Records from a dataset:
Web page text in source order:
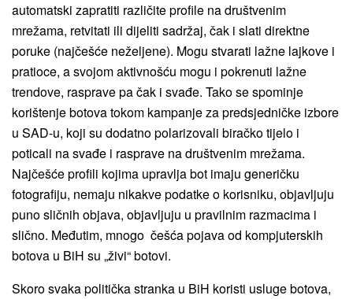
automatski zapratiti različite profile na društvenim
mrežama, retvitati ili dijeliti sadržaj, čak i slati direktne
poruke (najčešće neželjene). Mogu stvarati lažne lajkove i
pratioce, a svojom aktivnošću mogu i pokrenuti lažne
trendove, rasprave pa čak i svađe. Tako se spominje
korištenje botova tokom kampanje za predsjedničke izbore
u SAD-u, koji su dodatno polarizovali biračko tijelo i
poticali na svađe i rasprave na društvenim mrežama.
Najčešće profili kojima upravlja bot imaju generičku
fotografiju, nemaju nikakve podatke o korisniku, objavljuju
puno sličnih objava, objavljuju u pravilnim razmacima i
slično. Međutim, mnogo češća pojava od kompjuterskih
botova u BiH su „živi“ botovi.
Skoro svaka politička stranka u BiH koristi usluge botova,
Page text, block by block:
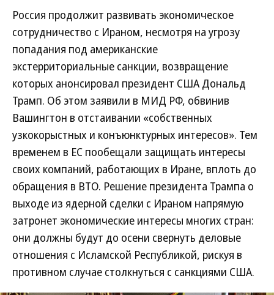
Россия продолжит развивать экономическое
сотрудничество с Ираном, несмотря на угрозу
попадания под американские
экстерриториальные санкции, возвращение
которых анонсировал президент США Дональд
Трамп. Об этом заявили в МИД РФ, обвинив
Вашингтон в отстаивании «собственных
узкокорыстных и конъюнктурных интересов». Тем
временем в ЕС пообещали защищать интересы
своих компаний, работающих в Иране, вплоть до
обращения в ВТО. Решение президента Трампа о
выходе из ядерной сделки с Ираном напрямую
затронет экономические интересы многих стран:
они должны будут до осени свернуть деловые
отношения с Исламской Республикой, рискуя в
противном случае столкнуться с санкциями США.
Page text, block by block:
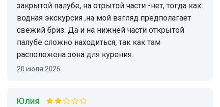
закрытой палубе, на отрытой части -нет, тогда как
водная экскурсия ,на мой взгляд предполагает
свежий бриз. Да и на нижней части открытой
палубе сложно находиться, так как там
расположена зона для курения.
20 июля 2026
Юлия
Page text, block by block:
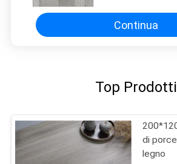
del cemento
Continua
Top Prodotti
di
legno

### Requirement
How many lines of these entries contain the string "интересы"? Reply with the number alone.

### Written response
2